## Your goal
Reproduce, exactly and only, the lines of the data that follows from the one containing "un ensemble vide. (4, 185, 58, 196)" down to the one containing "Correctness: i.e. doing", without pictures.

## Exercise materials
◇ ◇ ◇ ◇ ◇ ◇ ◇

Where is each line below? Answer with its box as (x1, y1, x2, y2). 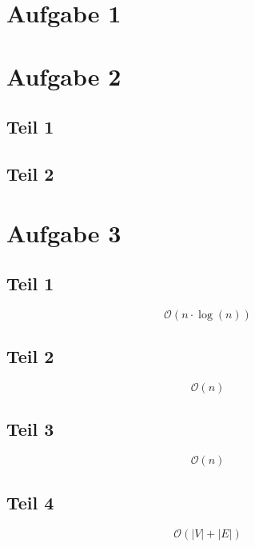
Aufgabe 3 (6, 216, 122, 249)
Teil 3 (6, 417, 54, 441)
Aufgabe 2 (6, 59, 122, 92)
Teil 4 (6, 489, 54, 514)
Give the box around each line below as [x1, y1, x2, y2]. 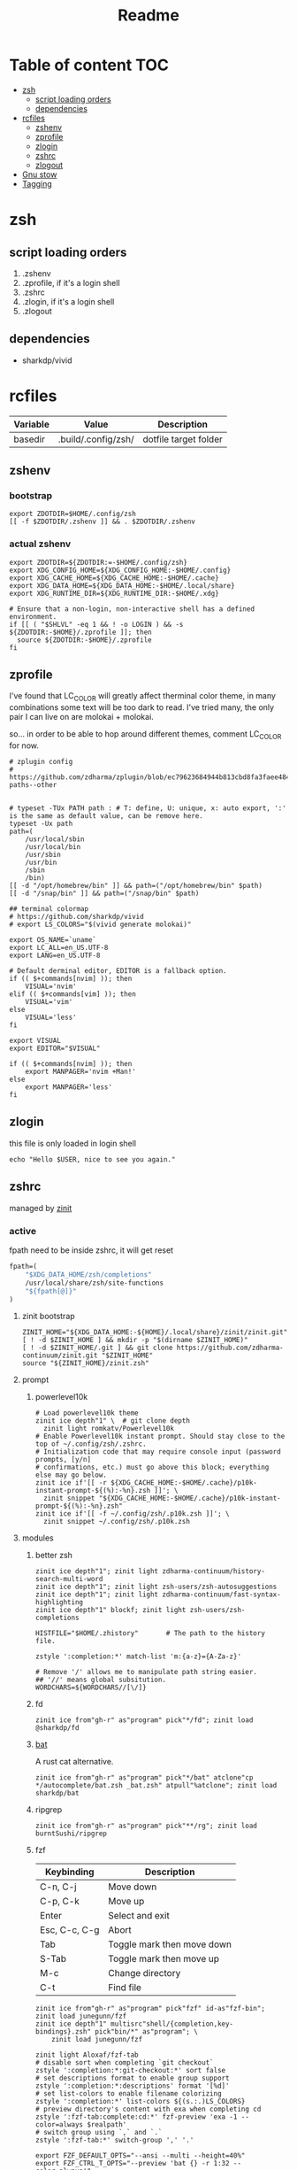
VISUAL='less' [25, 1013, 77, 1023]
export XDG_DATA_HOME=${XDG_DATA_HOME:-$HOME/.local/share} [9, 581, 236, 590]
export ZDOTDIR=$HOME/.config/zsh [9, 510, 137, 519]
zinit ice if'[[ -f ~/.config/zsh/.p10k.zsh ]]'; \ [34, 1510, 230, 1518]
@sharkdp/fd [34, 1724, 80, 1733]
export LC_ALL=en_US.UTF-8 [9, 944, 109, 953]
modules [21, 1533, 55, 1543]
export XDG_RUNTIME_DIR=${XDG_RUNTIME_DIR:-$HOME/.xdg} [9, 589, 219, 598]
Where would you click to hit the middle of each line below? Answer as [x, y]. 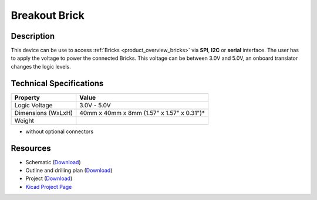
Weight [24, 120]
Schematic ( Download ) [53, 162]
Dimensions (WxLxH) [44, 113]
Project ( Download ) [49, 178]
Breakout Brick [48, 15]
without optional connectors [60, 131]
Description [33, 36]
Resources [31, 148]
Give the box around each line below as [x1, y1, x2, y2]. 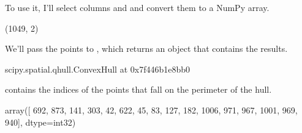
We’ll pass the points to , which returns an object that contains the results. [5, 42, 288, 55]
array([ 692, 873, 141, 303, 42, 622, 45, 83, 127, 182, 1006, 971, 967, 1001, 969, [5, 103, 298, 116]
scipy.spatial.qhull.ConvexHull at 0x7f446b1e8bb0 [5, 62, 190, 75]
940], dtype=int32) [5, 115, 76, 128]
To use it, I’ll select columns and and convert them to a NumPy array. [5, 1, 270, 13]
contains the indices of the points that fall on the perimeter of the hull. [5, 83, 272, 96]
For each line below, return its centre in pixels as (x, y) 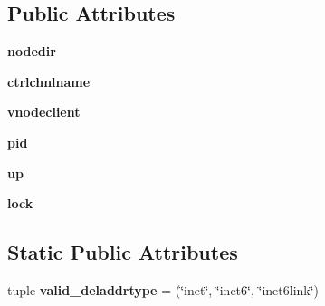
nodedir (32, 51)
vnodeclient (44, 112)
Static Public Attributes (123, 252)
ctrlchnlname (49, 81)
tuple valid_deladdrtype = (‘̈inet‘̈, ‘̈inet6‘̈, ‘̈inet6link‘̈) (163, 289)
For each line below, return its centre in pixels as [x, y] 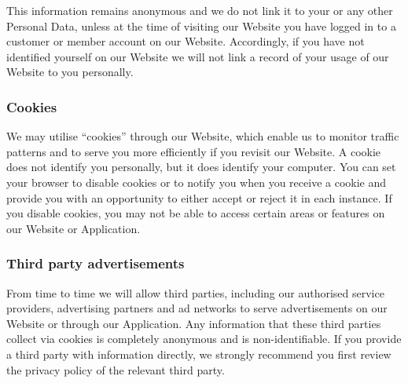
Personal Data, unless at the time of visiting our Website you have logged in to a [201, 26]
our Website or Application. [74, 228]
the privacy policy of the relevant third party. [116, 369]
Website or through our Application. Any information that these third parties [194, 323]
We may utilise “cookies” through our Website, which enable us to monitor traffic [203, 136]
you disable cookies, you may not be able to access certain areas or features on [196, 213]
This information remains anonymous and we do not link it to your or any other [200, 10]
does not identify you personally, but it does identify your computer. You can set [201, 167]
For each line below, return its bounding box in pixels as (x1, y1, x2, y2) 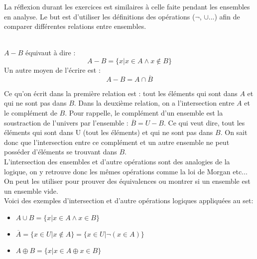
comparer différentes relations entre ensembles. (4, 21, 146, 31)
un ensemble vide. (4, 185, 58, 196)
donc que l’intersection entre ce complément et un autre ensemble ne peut (4, 136, 230, 147)
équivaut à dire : (25, 47, 76, 58)
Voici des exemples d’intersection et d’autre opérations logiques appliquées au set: (4, 195, 254, 206)
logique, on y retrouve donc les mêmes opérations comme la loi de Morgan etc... (4, 166, 248, 176)
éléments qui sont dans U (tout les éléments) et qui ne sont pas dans (4, 127, 213, 137)
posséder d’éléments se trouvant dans (4, 146, 117, 157)
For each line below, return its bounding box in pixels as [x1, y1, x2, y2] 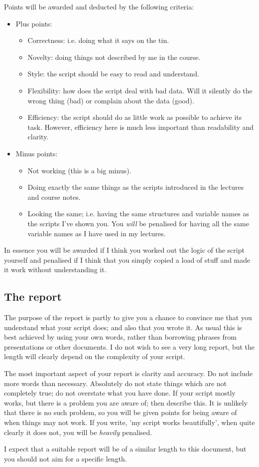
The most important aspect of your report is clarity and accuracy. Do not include [4, 368, 253, 379]
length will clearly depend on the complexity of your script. [4, 351, 185, 362]
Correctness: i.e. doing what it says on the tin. [27, 35, 169, 45]
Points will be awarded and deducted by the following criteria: [4, 1, 194, 11]
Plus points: [15, 18, 52, 28]
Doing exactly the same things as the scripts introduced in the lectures [27, 182, 244, 192]
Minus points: [15, 148, 58, 158]
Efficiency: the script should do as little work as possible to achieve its [27, 112, 242, 122]
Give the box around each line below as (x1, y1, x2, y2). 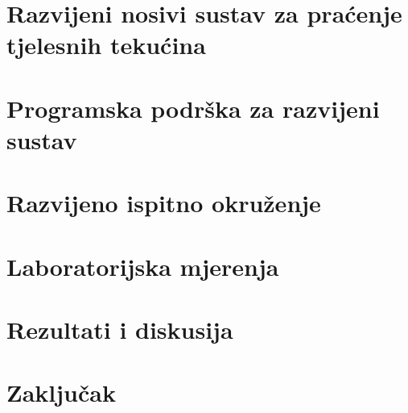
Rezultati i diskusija (6, 313, 233, 346)
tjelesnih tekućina (6, 28, 206, 61)
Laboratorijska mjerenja (6, 249, 279, 282)
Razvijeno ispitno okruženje (6, 186, 321, 219)
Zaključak (6, 376, 116, 409)
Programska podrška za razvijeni (6, 91, 380, 124)
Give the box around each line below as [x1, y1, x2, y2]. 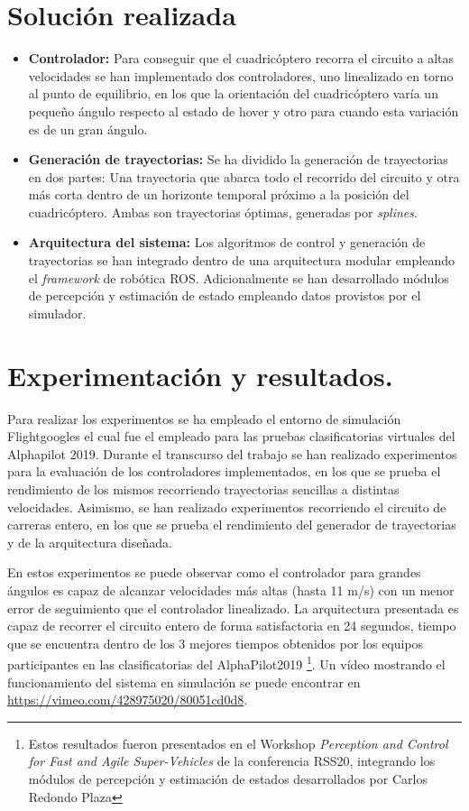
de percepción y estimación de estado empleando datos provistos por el [28, 286, 421, 305]
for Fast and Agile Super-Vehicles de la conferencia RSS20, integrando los [28, 751, 436, 770]
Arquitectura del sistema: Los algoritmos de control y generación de [28, 233, 426, 252]
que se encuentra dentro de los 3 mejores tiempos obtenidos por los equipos [7, 633, 424, 652]
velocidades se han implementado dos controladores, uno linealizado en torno [28, 66, 454, 85]
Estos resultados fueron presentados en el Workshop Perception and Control [28, 733, 448, 752]
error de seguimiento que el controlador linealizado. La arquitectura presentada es [7, 598, 459, 617]
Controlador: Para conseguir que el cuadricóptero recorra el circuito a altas [28, 49, 455, 68]
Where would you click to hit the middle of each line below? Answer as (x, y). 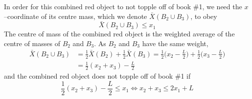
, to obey (204, 16)
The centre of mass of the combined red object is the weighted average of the (119, 34)
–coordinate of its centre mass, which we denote (76, 16)
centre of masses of (32, 43)
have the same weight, (175, 43)
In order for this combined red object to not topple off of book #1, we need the (123, 6)
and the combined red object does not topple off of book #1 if (97, 76)

◇ ◇ ◇ ◇ ◇ ◇ ◇

## Exercise response
un ensemble vide. (4, 185, 58, 196)
donc que l’intersection entre ce complément et un autre ensemble ne peut (4, 136, 230, 147)
équivaut à dire : (25, 47, 76, 58)
Voici des exemples d’intersection et d’autre opérations logiques appliquées au set: (4, 195, 254, 206)
logique, on y retrouve donc les mêmes opérations comme la loi de Morgan etc... (4, 166, 248, 176)
éléments qui sont dans U (tout les éléments) et qui ne sont pas dans (4, 127, 213, 137)
posséder d’éléments se trouvant dans (4, 146, 117, 157)
For each line below, return its bounding box in pixels as [x1, y1, x2, y2] 
The most important aspect of your report is clarity and accuracy. Do not include [4, 368, 253, 379]
length will clearly depend on the complexity of your script. [4, 351, 185, 362]
Correctness: i.e. doing what it says on the tin. [27, 35, 169, 45]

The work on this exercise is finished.